POINT OF VIEW: Sir Syed’s efforts towards enlightenment
By Intizar Hussain
BEFORE me is a bulky volume, running into a thousand pages, bearing the title The Mohammadan commentary on the Holy Bible. It is a historic work of Sir Syed Ahmad Khan and is among those of his books that are now not available to his readers in the market. Sir Syed Academy, which is working under the auspices of the Muslim University in Aligarh, has planned to re-publish all such works so as to make it available to the readers and researchers engaged in the study of Sir Syed. The present edition, is a reprint of the original edition, whose print line tells us that it had come out from Ghazeepore “Printed and Published by the Authors at the Private Press-1822 AD. 1278 H.”
It is divided into three parts, the first two being bi-lingual, Urdu and English while the third has been presented in Urdu alone.
Sir Syed was an active worker and at the same time a prolific writer. And all he wrote bears the stamp of a mission he was devoted to. This work too, which at one time kept him engaged for day and night, was the outcome of his missionary zeal. In his quest to what the Bible actually says, he took pains to learn Hebrew from a Jewish teacher and thus managed to read the sacred book in its original. And not finding a publisher for this work, he staked all the money he had received from the government as a compensation to the loss of his property during 1857 on the purchase of a printing press for this purpose.
At the moment I can only say this much about this book. It in fact demands from us to devote long hours for its study, while I would like to focus more on the books on or about Sir Syed published by Sir Syed Academy and about their significance. So I come to the Academy’s next publication Alkhutbat ul Ahmadiya. This in fact is a collection of the articles, Sir Syed wrote as an attempt to counteract the misleading picture of Islam and our Prophet (Peace be upon him) as painted by Sir William Muir in his book. He has in these essays presented a rationalistically convincing picture of Islam and the life of the Holy Prophet divesting it of elements which don’t tally with reason and have no backing of historical evidence. In case of events such as that of ‘Mairaj’, he has his own interpretation rationalistically convincing. He interprets it as a vision seen in a dream.

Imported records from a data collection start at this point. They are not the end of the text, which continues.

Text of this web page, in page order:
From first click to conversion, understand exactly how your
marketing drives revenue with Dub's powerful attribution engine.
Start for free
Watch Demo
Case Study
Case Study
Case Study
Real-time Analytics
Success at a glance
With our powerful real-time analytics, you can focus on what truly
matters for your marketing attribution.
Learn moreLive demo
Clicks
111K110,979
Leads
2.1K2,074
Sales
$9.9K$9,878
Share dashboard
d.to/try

This interpretation was challenged by the clerics thus leading to a heated controversy.
Sir Syed was not content to write the articles in Urdu. After all they were a rejoinder to William Muir’s book. So he got them translated in English by his son Syed Mahmood and managed to get the volume published in London under the title A Series of Essays on the Life of Mohammad (PBUH). This English edition, published in 1870, later inspired Syed Amir Ali to write his own book under the title Critical Examination of the Life and Teachings of Mohammad (PBUH). It was soon followed by Maulvi Chiragh Ali’s book Mohammad, the true Prophet (PBUH).

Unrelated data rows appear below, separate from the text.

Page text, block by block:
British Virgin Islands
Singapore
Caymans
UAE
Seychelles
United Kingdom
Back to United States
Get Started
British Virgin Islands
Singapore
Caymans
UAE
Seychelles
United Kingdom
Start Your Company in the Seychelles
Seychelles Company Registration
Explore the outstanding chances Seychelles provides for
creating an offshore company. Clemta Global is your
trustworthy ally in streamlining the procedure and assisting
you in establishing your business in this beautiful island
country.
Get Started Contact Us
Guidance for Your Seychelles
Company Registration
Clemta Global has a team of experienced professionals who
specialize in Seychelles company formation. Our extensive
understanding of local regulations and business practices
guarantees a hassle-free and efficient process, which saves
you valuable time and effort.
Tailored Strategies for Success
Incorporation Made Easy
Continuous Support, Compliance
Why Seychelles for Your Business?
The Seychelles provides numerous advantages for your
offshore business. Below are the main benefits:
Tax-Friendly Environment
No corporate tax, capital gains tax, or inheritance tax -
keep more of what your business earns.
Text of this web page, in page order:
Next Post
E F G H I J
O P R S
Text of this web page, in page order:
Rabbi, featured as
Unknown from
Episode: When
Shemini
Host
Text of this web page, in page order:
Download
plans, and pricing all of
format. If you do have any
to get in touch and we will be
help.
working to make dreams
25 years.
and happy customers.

The other book Dastavaizat Muslim Educational Conference brings before us a picture of Sir Syed’s mass campaign for the English education among the Muslims of undivided India. The present is the first volume of the book, which comprises letters from the nook and corner of the country addressed to Sir Syed welcoming his newly founded Muslim Educational Conference and their eagerness to join it.
This organization had been conceived on an all-India basis with an ambitious plan of establishing Muslim educational institutions in every city and town of the country. The idea seems to have sent a wave of enthusiasm among the Muslims as these letters show. We have here letters not only from big cities such as Calcutta, Lucknow, Lahore, and Delhi but also from distant towns such as Gilgit, Pind Dadan Khan, Jhelum, Garkwal, Las Bella. And a large number among them belongs to the lower middle class, who somehow manage to send a money-order of five rupees as membership fee!

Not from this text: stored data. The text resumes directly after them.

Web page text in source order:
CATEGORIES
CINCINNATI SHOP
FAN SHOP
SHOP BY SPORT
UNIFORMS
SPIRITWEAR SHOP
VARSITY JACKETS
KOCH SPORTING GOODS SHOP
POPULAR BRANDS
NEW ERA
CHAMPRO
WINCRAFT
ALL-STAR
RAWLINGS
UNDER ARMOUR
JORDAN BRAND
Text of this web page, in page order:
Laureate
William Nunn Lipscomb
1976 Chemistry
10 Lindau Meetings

So while one section of the people, mostly orthodox Muslims, were deadly opposed to Sir Syed’s educational programme, a large number of Muslims were enthused by the idea of modern education for their children.
The Educational Conference was found in 1886. The present volume covers the period of first ten years, say from 1886 to 1896.
However, this volume should better be read in conjunction with Iftikhar Alam’s book Sir Syed Aur Scientific Society.
The scientific society had been instituted in 1884, that is two years prior to the birth of the Educational Conference. The account of the society, as recorded by Iftikhar Alam, acquaints us with the idea of education Sir Syed had in his mind. He did not aim at simply producing Muslim graduates. He nurtured in him the ambition of borrowing the whole tradition of modern knowledge from the west.